Título: Valério: empréstimos de fachada
Autor:
Fonte: Jornal do Brasil, 09/12/2005, País, p. A2
O ex-superintendente do Banco Rural Carlos Roberto Godinho confirmou ontem aos integrantes da CPI dos Correios que os empréstimos concedidos às agências de publicidade de Marcos Valério Fernandes de Souza nunca foram pagos, ainda que as contas do mineiro tivessem fundo para quitar as dívidas. Em depoimento que durou cerca de quatro horas, Godinho acabou comprometendo o Banco Central (BC) que, segundo ele, realizou uma contundente fiscalização sobre as operações entre o Banco Rural e Marcos Valério. No entanto, o relatório apresentado pelo BC em Belo Horizonte não trouxe à tona as irregularidades.
- Como fiscais eles tinham condições de levantar possíveis irregularidades, mas não o fizeram - afirmou Godinho.
As suspeitas sobre o procedimento do Banco Central na investigação dos empréstimos, que alcançaram R$ 55 milhões, constam no relatório parcial da CPI. Com a confirmação de Godinho, a comissão pediu ao Ministério Público da União e ao próprio BC um levantamento sobre o caso. Os parlamentares esperam o resultado das auditorias para incorporar ao relatório final.
O relator da comissão, deputado Osmar Serraglio (PMDB-PR), ainda não vê necessidade de convocar diretores do BC para prestar esclarecimentos. Segundo o ex-superintendente, os empréstimos foram feitos para ''mascarar a entrada de recursos'' nas contas de Marcos Valério, como forma de lavagem de dinheiro. Mas ele não consegue apontar qual seria a verdadeira origem. Apenas em setembro deste ano, quando Valério já estava sob a mira de investigações, o BC determinou ao Banco Rural o provisionamento dos empréstimos.
Também nesta época o BC estabeleceu o aumento do grau de risco do empréstimo. Godinho ressaltou aos integrantes da CPI que desde os primeiros recursos repassados pelo Rural às agências de Marcos Valério - R$ 29 milhões só em 2003, para a SMPB e Grafite - o banco não teve qualquer garantia de recebimento. Nem mesmo houve provisionamento do repasse, que não estava sendo liquidado nem amortizado.

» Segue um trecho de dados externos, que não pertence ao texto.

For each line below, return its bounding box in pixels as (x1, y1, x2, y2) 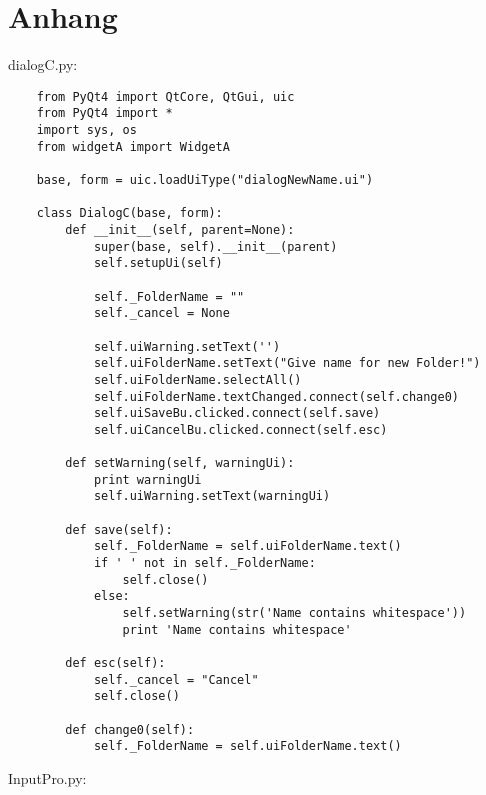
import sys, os (36, 123, 137, 138)
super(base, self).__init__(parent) (93, 239, 338, 254)
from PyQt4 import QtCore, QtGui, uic (36, 89, 295, 104)
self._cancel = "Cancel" (93, 672, 259, 687)
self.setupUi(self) (93, 256, 223, 271)
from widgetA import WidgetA (36, 139, 230, 154)
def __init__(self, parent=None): (65, 222, 295, 237)
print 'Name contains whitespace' (122, 622, 352, 637)
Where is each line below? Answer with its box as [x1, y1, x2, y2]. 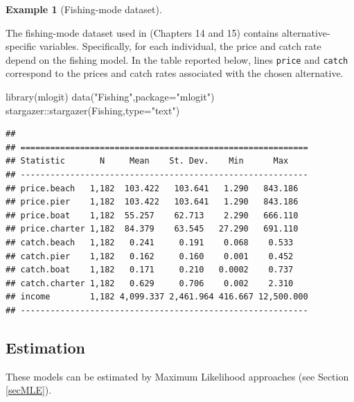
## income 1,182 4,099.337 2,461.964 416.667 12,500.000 [6, 292, 308, 302]
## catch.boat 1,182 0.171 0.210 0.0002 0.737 [6, 265, 294, 275]
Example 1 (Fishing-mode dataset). [6, 2, 162, 16]
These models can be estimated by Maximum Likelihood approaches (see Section [6, 369, 349, 383]
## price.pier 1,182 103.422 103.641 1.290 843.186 [6, 197, 299, 207]
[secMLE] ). [6, 383, 52, 397]
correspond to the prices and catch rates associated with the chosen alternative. [6, 66, 344, 80]
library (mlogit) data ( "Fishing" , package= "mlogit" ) [6, 89, 215, 104]
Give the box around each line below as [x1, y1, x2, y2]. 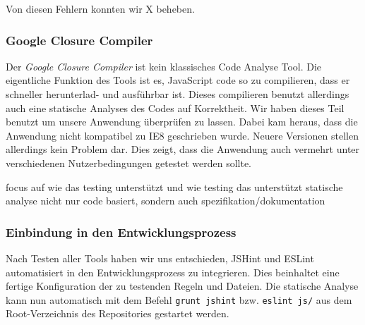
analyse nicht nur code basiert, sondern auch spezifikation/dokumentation [6, 193, 325, 208]
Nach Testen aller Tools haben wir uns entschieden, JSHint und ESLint [6, 250, 314, 265]
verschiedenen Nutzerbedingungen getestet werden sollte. [6, 155, 251, 170]
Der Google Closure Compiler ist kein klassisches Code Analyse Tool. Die [6, 59, 322, 73]
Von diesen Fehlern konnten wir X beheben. [6, 1, 195, 16]
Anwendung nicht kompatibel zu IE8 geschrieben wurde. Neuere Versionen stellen [6, 128, 359, 142]
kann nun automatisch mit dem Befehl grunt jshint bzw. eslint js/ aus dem [6, 292, 352, 307]
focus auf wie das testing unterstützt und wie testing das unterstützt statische [6, 179, 343, 194]
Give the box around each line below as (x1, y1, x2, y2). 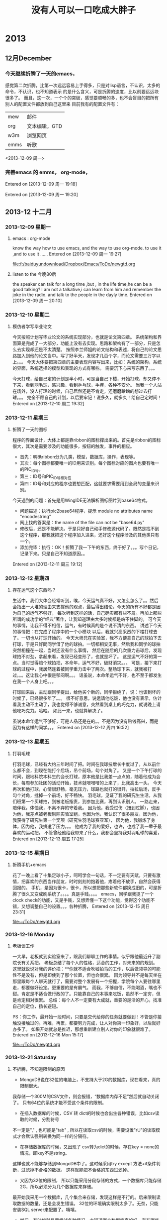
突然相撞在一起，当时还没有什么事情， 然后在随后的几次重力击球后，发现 (12, 648, 162, 654)
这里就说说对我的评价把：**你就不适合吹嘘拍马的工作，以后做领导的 (12, 966, 152, 972)
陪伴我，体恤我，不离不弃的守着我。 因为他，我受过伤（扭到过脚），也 (12, 804, 156, 810)
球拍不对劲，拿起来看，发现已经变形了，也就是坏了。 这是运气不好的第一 (12, 654, 162, 660)
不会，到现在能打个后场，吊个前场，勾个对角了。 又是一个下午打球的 (21, 767, 162, 773)
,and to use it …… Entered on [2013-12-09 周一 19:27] (12, 251, 122, 257)
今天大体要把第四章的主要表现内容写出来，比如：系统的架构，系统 (26, 359, 162, 365)
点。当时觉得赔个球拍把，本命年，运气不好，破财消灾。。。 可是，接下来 (12, 660, 158, 666)
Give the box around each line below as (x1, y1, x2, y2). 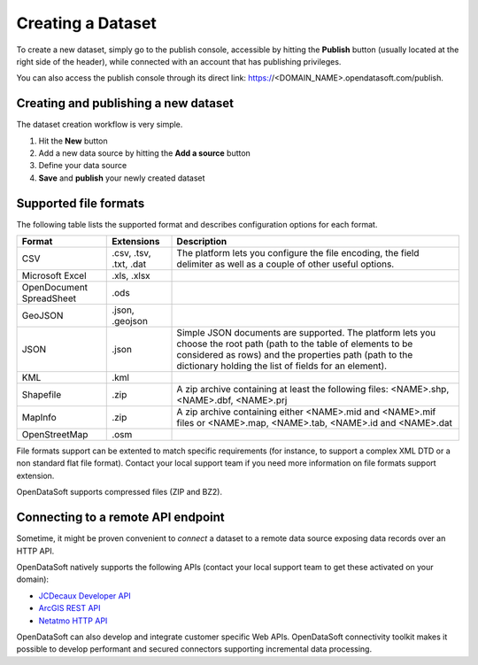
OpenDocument (21, 282, 89, 294)
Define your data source (38, 160, 127, 171)
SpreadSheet (21, 292, 77, 305)
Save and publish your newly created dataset (38, 173, 205, 183)
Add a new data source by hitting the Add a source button (38, 148, 251, 159)
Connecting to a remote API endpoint (16, 510, 225, 525)
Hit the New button (38, 135, 108, 146)
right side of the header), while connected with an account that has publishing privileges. (16, 56, 342, 66)
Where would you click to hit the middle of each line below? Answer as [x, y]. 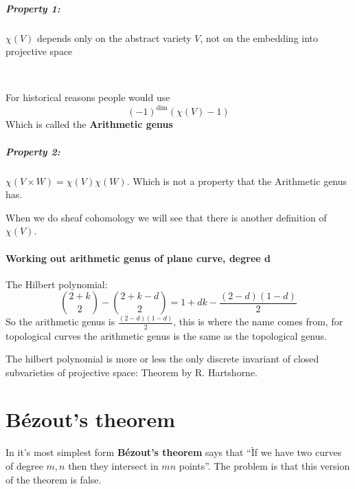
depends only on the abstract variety [114, 37]
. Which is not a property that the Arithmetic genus [237, 181]
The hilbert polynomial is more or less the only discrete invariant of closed [162, 359]
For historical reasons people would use [88, 97]
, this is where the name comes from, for [258, 322]
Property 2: [33, 151]
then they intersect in [113, 466]
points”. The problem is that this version [264, 466]
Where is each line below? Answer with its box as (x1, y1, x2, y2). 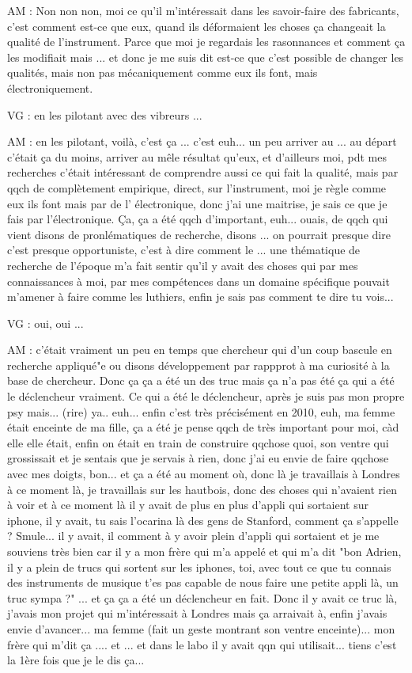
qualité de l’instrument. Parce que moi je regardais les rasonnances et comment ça (7, 33, 406, 50)
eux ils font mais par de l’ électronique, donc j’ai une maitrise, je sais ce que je (7, 195, 387, 211)
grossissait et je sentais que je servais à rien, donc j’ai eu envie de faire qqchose (7, 450, 389, 466)
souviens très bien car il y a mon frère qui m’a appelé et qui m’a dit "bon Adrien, (7, 543, 402, 559)
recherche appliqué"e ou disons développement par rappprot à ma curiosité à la (7, 356, 390, 373)
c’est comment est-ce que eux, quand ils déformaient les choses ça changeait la (7, 17, 386, 34)
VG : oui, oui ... (7, 314, 84, 331)
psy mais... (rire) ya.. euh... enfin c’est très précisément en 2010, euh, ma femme (7, 403, 395, 420)
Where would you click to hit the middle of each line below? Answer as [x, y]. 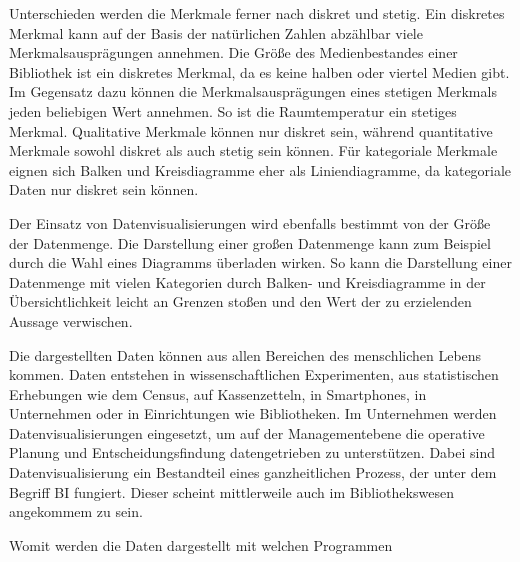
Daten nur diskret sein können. [104, 189]
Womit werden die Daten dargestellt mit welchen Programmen [201, 544]
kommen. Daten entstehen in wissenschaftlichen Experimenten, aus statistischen [254, 374]
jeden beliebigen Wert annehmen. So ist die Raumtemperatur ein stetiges [233, 110]
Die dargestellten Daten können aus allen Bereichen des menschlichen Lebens [245, 354]
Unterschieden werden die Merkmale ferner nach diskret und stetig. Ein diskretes [257, 13]
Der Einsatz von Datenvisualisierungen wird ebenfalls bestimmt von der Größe [250, 222]
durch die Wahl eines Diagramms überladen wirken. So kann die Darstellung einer [260, 262]
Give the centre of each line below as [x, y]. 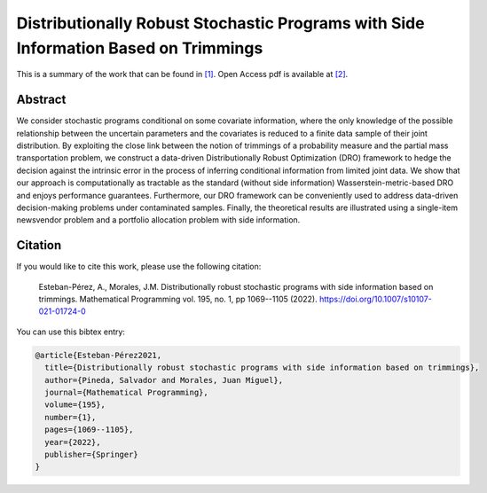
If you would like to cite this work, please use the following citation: [139, 267]
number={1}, [71, 417]
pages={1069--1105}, [89, 430]
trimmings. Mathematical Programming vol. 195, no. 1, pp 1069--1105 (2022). [178, 299]
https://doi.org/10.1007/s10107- [376, 299]
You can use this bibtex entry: [71, 332]
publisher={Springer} [92, 454]
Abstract [41, 100]
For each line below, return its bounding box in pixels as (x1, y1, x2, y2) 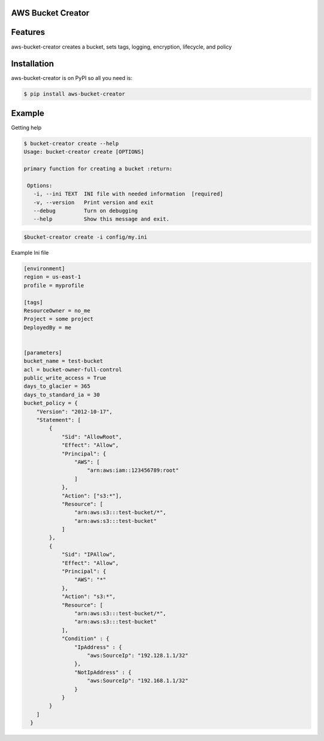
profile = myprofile (23, 282, 84, 288)
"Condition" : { (61, 635, 110, 642)
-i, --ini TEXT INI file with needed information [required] (33, 191, 223, 198)
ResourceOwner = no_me (23, 307, 91, 314)
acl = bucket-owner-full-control (23, 366, 122, 373)
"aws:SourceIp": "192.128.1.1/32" (87, 652, 188, 659)
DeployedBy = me (23, 324, 72, 331)
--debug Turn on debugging (33, 207, 138, 215)
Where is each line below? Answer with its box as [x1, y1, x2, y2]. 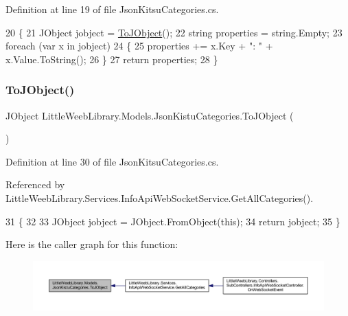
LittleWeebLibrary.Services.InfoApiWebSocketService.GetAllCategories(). [5, 190, 314, 205]
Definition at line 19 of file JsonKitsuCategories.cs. [5, 2, 219, 16]
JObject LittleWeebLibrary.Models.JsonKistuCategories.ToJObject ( [5, 108, 294, 122]
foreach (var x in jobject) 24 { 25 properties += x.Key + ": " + [5, 38, 273, 53]
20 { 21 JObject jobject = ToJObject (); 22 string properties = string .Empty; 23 [5, 25, 343, 39]
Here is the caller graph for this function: [5, 237, 178, 251]
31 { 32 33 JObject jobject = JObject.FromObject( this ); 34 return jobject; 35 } [5, 214, 340, 228]
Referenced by [5, 177, 65, 192]
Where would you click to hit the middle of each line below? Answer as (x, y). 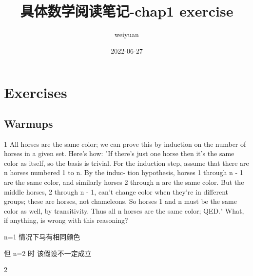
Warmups (29, 123)
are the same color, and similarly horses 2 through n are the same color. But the (124, 182)
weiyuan (127, 34)
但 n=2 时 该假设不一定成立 (48, 253)
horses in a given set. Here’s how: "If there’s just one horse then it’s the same (119, 153)
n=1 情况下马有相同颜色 (42, 237)
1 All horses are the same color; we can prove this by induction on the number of (125, 144)
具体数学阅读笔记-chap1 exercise (127, 11)
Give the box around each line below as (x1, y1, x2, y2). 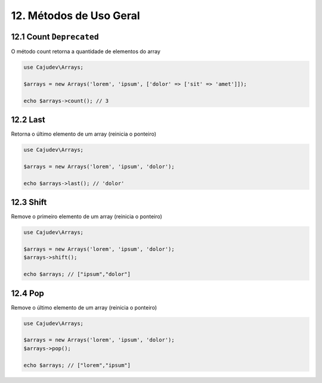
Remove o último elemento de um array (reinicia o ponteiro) (11, 304, 157, 311)
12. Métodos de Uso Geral (11, 9, 140, 22)
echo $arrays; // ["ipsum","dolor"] (23, 271, 131, 278)
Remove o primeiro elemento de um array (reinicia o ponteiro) (11, 213, 162, 220)
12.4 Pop (11, 288, 45, 298)
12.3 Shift (11, 197, 47, 207)
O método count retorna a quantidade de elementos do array (11, 48, 161, 55)
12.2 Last (11, 115, 46, 125)
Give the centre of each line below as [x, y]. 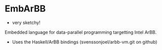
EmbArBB [25, 9]
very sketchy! [26, 22]
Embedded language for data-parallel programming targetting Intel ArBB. [81, 32]
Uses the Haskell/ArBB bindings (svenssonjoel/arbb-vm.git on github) [85, 42]
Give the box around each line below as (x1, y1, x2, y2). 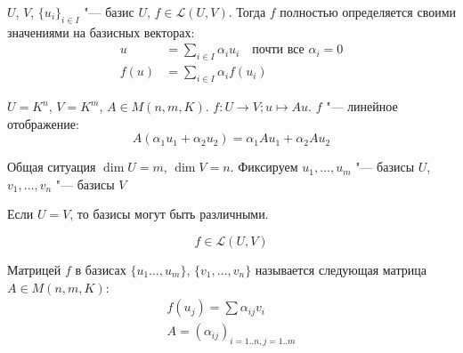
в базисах (75, 261, 126, 279)
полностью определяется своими (280, 3, 457, 20)
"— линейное (326, 97, 398, 116)
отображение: (7, 114, 79, 132)
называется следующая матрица (255, 261, 426, 279)
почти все (252, 44, 305, 57)
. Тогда (228, 3, 266, 20)
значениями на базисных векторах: (7, 22, 195, 41)
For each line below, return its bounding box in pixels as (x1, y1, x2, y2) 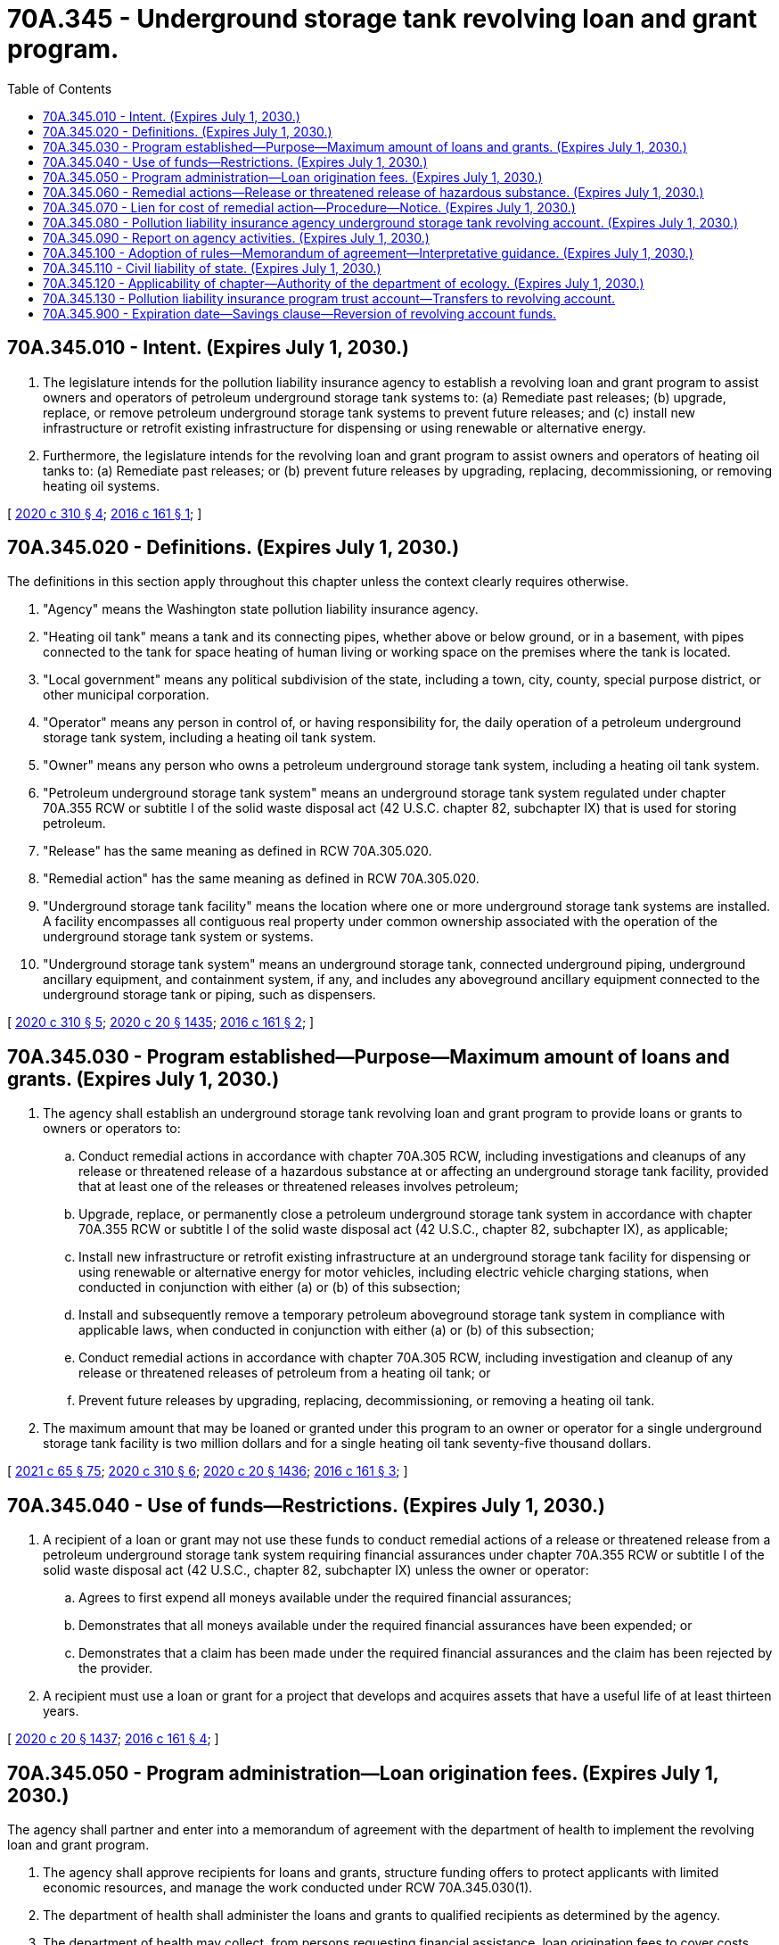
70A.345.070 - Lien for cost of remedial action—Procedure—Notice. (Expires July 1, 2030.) (43, 199, 576, 215)
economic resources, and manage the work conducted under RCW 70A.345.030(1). (43, 1879, 533, 1895)
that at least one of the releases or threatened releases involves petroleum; (78, 1179, 519, 1195)
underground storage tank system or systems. (43, 929, 314, 945)
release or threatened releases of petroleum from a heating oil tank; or (78, 1365, 491, 1381)
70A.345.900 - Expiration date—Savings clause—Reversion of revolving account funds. (43, 305, 557, 321)
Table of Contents (7, 80, 112, 96)
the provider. (78, 1660, 153, 1676)

Ainda segundo Godinho, a movimentação financeira das contas da empresa eram dez vezes superior ao rendimento da mesma. Ele disse que todas estas irregularidades foram detalhadas em um relatório semestral. Mas, segundo ordens superiores - que inclusive passavam pela presidente do Banco Rural, Kátia Rabelo - tais informações foram retiradas do documento, para controle interno. Godinho disse que não pode provar o que foi apagado.
- Pediremos os relatórios que Godinho fez ao Banco Rural para verificar se chegaram ao BC - disse o sub-relator Gustavo Fruet (PSDB-PR).
O ex-funcionário do Rural confirmou ainda uma tentativa de Marcos Valério de criar o ''Banco dos Trabalhadores'', instituição para realizaria empréstimos consignados a trabalhadores e, poderia servir como uma forma mais segura de realizar as movimentações financeiras para o PT. Godinho disse que chegou a participar de um encontro em São Paulo, em 2003, com representantes do BMG e da empresa NetCash. Os parlamentares consideram uma tentativa de tráfico de influência de Marcos Valério, que chegou a fazer visitas ao BC para tratar do assunto.